- Film poster
- Directed by: Marco Bellocchio
- Written by: Marco Bellocchio Veronica Raimo Stefano Rulli
- Produced by: Riccardo Tozzi Giovanni Stabilini Marco Chimenz Fabio Conversi (co-producer) Fabio Massimo Cacciatori (executive producer) Franco Bevione (executive producer)
- Starring: Toni Servillo; Isabelle Huppert; Alba Rohrwacher; Michele Riondino; Maya Sansa; Pier Giorgio Bellocchio; Gianmarco Tognazzi; Fabrizio Falco; Brenno Placido; Roberto Herlitzka;
- Cinematography: Daniele Ciprì
- Edited by: Francesca Calvelli
- Music by: Carlo Crivelli
- Release dates: 5 September 2012 (Venice); 6 September 2012 (Italy);
- Running time: 115 minutes
- Countries: Italy France
- Language: Italian

= Dormant Beauty =

2012 film

Dormant Beauty (Bella addormentata) is a 2012 Italian drama film directed by Marco Bellocchio and starring Toni Servillo and Isabelle Huppert. The film was selected to compete for the Golden Lion at the 69th Venice International Film Festival. For this film Maya Sansa won the David di Donatello for Best Supporting Actress.

==Plot==
The film revolves around the true story of Eluana Englaro, a girl felt into an irreversible coma in 1992 following a car accident and deemed incurable.

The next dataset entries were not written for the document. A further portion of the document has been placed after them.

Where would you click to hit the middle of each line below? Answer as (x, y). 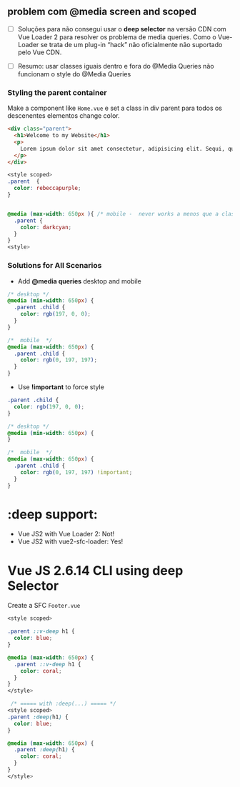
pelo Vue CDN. (40, 52)
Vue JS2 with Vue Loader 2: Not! (66, 534)
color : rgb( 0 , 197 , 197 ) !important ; (76, 472)
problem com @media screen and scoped (102, 12)
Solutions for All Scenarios (55, 266)
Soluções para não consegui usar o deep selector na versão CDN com (122, 29)
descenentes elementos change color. (64, 116)
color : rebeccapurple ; (47, 189)
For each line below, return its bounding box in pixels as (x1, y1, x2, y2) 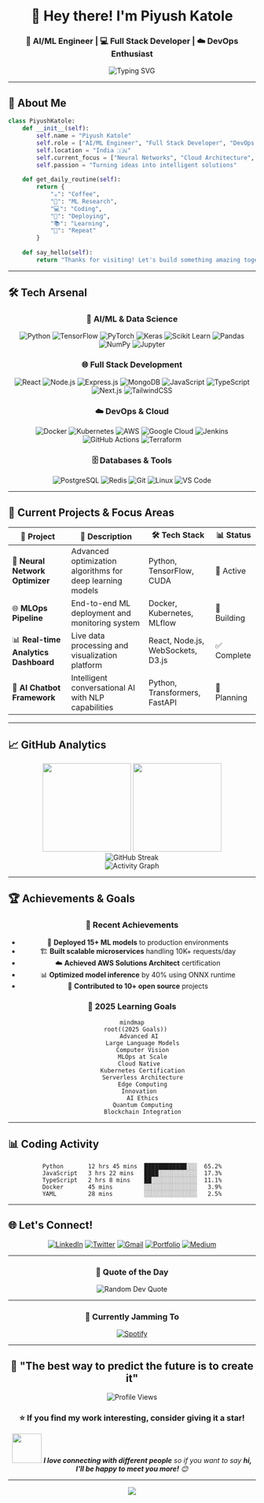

After long years of struggle, her parents opted to euthanize her, asking the authorization to the competent authority and obtaining it in 2009. The Catholic Church and some political parties during the Berlusconi IV Cabinet ruthlessly attacked them. Eluana is never shown in the film, but images of television programs and newspapers mentioning her case are constantly in the background reminding the audience about her presence.

The plot features several stories chained to themselves and to the themes of life and death. Uliano is a Member of the Parliament elected for Forza Italia who refuses to align himself with the party and plans to vote against a bill that will make euthanasia illegal; his daughter Maria joins an anti-euthanasia Christian prayer group in front of Eluana's hospital, but then she falls in love with Roberto, an activist for the opposite pro-euthanasia group whose brother Pipino has bipolar disorder. A great French actress referred as the "Divine Mother" is married to an Italian actor, but since when their daughter Rosa has felt into a coma she stopped caring about her husband, son and work, spending her whole time praying for her health. Rossa is a young woman addicted to heroin with suicidal tendencies saved and eventually persuaded to live by Pallido, a doctor who felt in love with her.

==Cast==
- Toni Servillo as Uliano Beffardi
- Alba Rohrwacher as Maria
- Isabelle Huppert as Divina Madre
- Maya Sansa as Rossa
- Michele Riondino as Roberto
- Gianmarco Tognazzi as Divina Madre's husband
- Roberto Herlitzka as Psychiatrist senator

==Reception==
===Critical response===
Dormant Beauty has an approval rating of 81% on review aggregator website Rotten Tomatoes, based on 26 reviews, and an average rating of 6.8/10. The website's critical consensus states: "As complex and compelling a work as its ripped-from-the-headlines storyline deserves, Dormant Beauty serves as a delightfully thorny testament to director Marco Bellocchio and his talented cast". Metacritic assigned the film a weighted average score of 72 out of 100, based on 12 critics, indicating "generally favorable reviews".

===Awards and nominations===
- Brian Award at the 69th Venice International Film Festival.